Dataset records
'''
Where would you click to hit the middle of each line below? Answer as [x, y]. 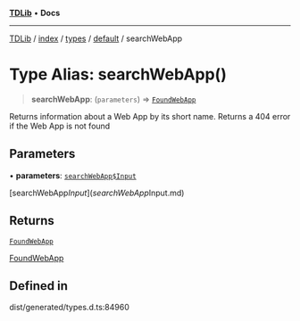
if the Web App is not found [60, 126]
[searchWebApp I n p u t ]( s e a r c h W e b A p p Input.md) [97, 193]
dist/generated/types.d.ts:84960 [69, 308]
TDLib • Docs [35, 13]
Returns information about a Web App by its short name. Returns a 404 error [150, 116]
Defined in [39, 286]
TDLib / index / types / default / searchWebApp [96, 38]
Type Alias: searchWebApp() [118, 74]
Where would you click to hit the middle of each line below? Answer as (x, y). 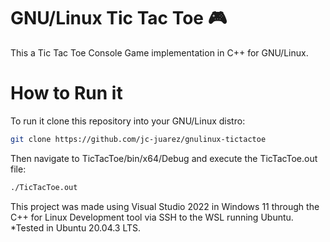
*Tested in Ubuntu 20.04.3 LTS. (76, 227)
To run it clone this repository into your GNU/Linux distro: (128, 121)
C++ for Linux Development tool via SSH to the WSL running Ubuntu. (152, 217)
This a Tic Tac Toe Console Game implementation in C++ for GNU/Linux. (159, 52)
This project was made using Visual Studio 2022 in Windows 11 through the (165, 206)
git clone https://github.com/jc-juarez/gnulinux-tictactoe (138, 139)
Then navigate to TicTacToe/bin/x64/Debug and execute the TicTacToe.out (164, 158)
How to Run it (66, 93)
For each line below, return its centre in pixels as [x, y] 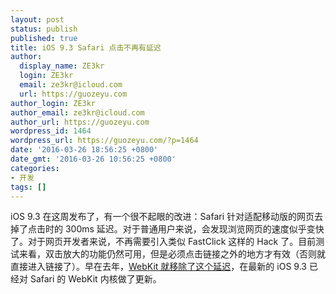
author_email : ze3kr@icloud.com [77, 112]
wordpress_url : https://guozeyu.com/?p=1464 [104, 141]
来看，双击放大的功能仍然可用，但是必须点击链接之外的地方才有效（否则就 [172, 254]
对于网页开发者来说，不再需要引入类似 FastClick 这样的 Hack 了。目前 [172, 242]
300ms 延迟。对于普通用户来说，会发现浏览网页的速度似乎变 [190, 229]
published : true [44, 38]
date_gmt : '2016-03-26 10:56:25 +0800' [93, 159]
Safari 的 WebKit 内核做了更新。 [95, 279]
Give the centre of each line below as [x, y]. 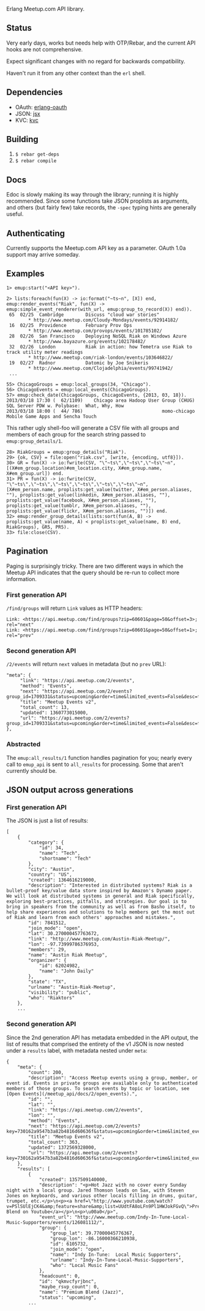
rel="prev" [20, 635]
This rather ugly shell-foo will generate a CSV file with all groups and [93, 427]
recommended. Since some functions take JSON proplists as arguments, [98, 201]
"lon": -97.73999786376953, [64, 945]
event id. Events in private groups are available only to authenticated [102, 1083]
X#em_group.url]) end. [35, 473]
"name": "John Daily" [67, 971]
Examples [25, 274]
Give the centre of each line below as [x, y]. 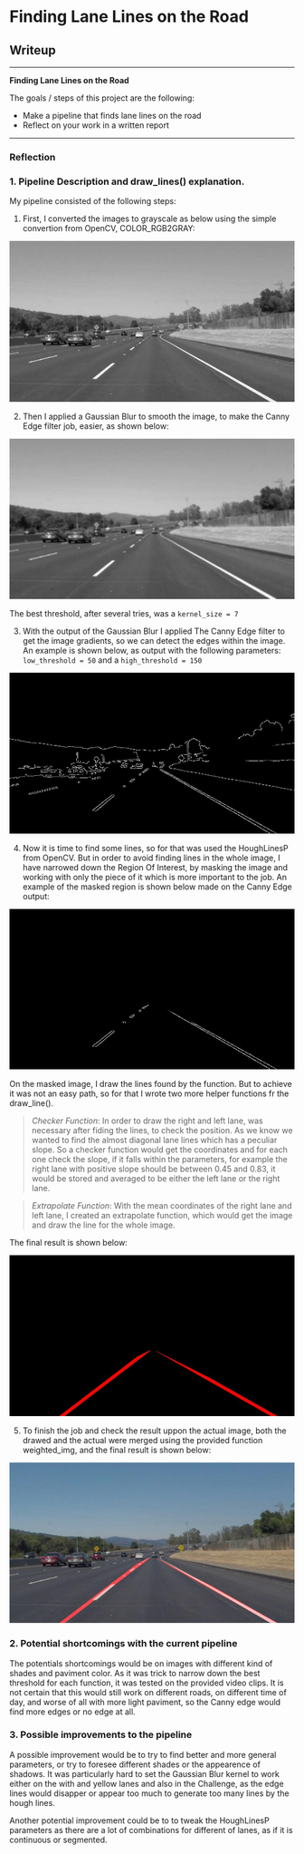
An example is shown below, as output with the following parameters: [152, 651]
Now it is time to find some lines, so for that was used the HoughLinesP [155, 848]
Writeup [33, 50]
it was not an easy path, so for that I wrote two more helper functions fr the [149, 1093]
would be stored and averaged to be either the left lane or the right [156, 1179]
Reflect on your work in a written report [96, 125]
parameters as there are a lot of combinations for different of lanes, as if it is [151, 1830]
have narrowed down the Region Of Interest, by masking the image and [155, 867]
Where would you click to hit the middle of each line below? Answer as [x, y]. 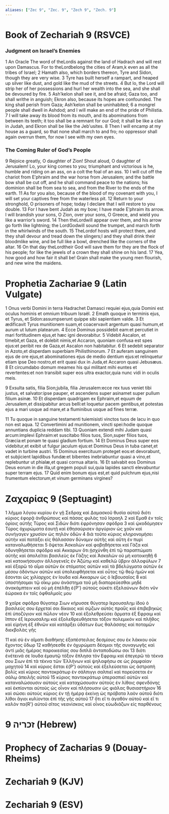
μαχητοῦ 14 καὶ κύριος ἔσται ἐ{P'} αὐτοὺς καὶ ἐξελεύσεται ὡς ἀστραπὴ [80, 667]
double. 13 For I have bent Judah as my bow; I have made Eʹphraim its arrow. [85, 209]
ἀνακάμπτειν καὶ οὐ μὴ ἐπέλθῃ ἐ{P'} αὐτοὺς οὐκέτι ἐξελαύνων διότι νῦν [82, 588]
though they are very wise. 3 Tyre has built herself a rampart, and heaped [82, 78]
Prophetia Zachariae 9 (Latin [66, 283]
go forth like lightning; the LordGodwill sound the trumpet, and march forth [83, 225]
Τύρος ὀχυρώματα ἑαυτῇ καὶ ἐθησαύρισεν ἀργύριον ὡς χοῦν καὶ [74, 529]
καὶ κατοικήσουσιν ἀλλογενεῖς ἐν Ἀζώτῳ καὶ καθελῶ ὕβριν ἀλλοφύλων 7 [83, 561]
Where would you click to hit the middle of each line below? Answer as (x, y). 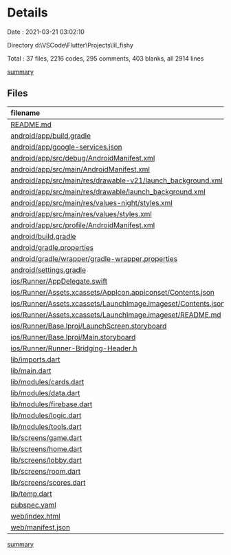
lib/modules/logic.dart (46, 415)
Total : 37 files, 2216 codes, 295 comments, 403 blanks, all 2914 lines (106, 58)
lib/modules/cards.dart (47, 381)
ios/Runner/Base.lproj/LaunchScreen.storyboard (89, 326)
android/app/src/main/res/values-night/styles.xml (92, 202)
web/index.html (35, 516)
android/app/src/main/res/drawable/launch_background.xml (108, 191)
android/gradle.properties (52, 247)
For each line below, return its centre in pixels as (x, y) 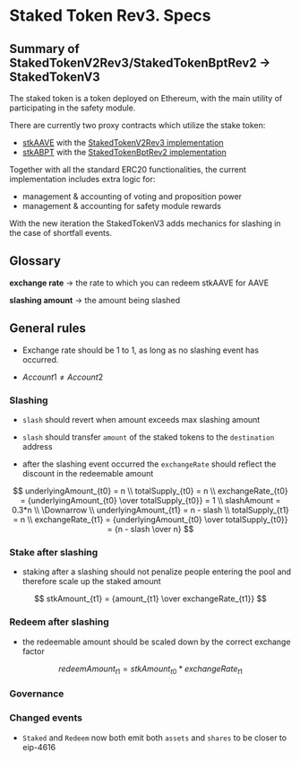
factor (33, 651)
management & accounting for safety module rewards (122, 206)
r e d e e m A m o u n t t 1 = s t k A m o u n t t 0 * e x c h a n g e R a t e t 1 (150, 669)
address (37, 446)
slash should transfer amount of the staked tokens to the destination (148, 437)
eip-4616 (39, 747)
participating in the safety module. (73, 108)
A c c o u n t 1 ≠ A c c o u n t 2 (63, 377)
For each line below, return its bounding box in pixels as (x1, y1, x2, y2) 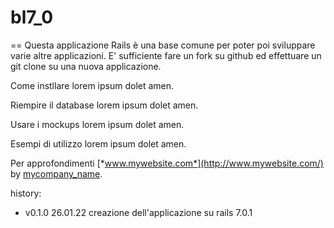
'''
■ **EXERCISE GOAL**: Copy all the records word for word and keep the pictures out.

■ **SOLVED PROBLEM**:
Where would you click to hit the middle of each line below? Answer as [x, y]. 
if the Web App is not found [60, 126]
[searchWebApp I n p u t ]( s e a r c h W e b A p p Input.md) [97, 193]
dist/generated/types.d.ts:84960 [69, 308]
TDLib • Docs [35, 13]
Returns information about a Web App by its short name. Returns a 404 error [150, 116]
Defined in [39, 286]
TDLib / index / types / default / searchWebApp [96, 38]
Type Alias: searchWebApp() [118, 74]
Where would you click to hit the middle of each line below? Answer as (x, y). 
*Tested in Ubuntu 20.04.3 LTS. (76, 227)
To run it clone this repository into your GNU/Linux distro: (128, 121)
C++ for Linux Development tool via SSH to the WSL running Ubuntu. (152, 217)
This a Tic Tac Toe Console Game implementation in C++ for GNU/Linux. (159, 52)
This project was made using Visual Studio 2022 in Windows 11 through the (165, 206)
git clone https://github.com/jc-juarez/gnulinux-tictactoe (138, 139)
Then navigate to TicTacToe/bin/x64/Debug and execute the TicTacToe.out (164, 158)
How to Run it (66, 93)
For each line below, return its centre in pixels as [x, y] 
author_email : ze3kr@icloud.com [77, 112]
wordpress_url : https://guozeyu.com/?p=1464 [104, 141]
来看，双击放大的功能仍然可用，但是必须点击链接之外的地方才有效（否则就 [172, 254]
对于网页开发者来说，不再需要引入类似 FastClick 这样的 Hack 了。目前 [172, 242]
300ms 延迟。对于普通用户来说，会发现浏览网页的速度似乎变 [190, 229]
published : true [44, 38]
date_gmt : '2016-03-26 10:56:25 +0800' [93, 159]
Safari 的 WebKit 内核做了更新。 [95, 279]
Give the centre of each line below as [x, y]. 
rel="prev" [20, 635]
This rather ugly shell-foo will generate a CSV file with all groups and [93, 427]
recommended. Since some functions take JSON proplists as arguments, [98, 201]
"lon": -97.73999786376953, [64, 945]
event id. Events in private groups are available only to authenticated [102, 1083]
X#em_group.url]) end. [35, 473]
"name": "John Daily" [67, 971]
Examples [25, 274]
Give the centre of each line below as [x, y]. 
An example is shown below, as output with the following parameters: [152, 651]
Now it is time to find some lines, so for that was used the HoughLinesP [155, 848]
Writeup [33, 50]
it was not an easy path, so for that I wrote two more helper functions fr the [149, 1093]
would be stored and averaged to be either the left lane or the right [156, 1179]
Reflect on your work in a written report [96, 125]
parameters as there are a lot of combinations for different of lanes, as if it is [151, 1830]
have narrowed down the Region Of Interest, by masking the image and [155, 867]
Where would you click to hit the middle of each line below? Answer as [x, y]. 
μαχητοῦ 14 καὶ κύριος ἔσται ἐ{P'} αὐτοὺς καὶ ἐξελεύσεται ὡς ἀστραπὴ [80, 667]
double. 13 For I have bent Judah as my bow; I have made Eʹphraim its arrow. [85, 209]
ἀνακάμπτειν καὶ οὐ μὴ ἐπέλθῃ ἐ{P'} αὐτοὺς οὐκέτι ἐξελαύνων διότι νῦν [82, 588]
though they are very wise. 3 Tyre has built herself a rampart, and heaped [82, 78]
Prophetia Zachariae 9 (Latin [66, 283]
go forth like lightning; the LordGodwill sound the trumpet, and march forth [83, 225]
Τύρος ὀχυρώματα ἑαυτῇ καὶ ἐθησαύρισεν ἀργύριον ὡς χοῦν καὶ [74, 529]
καὶ κατοικήσουσιν ἀλλογενεῖς ἐν Ἀζώτῳ καὶ καθελῶ ὕβριν ἀλλοφύλων 7 [83, 561]
Where would you click to hit the middle of each line below? Answer as (x, y). 
lib/modules/logic.dart (46, 415)
Total : 37 files, 2216 codes, 295 comments, 403 blanks, all 2914 lines (106, 58)
lib/modules/cards.dart (47, 381)
ios/Runner/Base.lproj/LaunchScreen.storyboard (89, 326)
android/app/src/main/res/values-night/styles.xml (92, 202)
web/index.html (35, 516)
android/app/src/main/res/drawable/launch_background.xml (108, 191)
android/gradle.properties (52, 247)
For each line below, return its centre in pixels as (x, y) 
factor (33, 651)
management & accounting for safety module rewards (122, 206)
r e d e e m A m o u n t t 1 = s t k A m o u n t t 0 * e x c h a n g e R a t e t 1 (150, 669)
address (37, 446)
slash should transfer amount of the staked tokens to the destination (148, 437)
eip-4616 (39, 747)
participating in the safety module. (73, 108)
A c c o u n t 1 ≠ A c c o u n t 2 (63, 377)
For each line below, return its bounding box in pixels as (x1, y1, x2, y2) 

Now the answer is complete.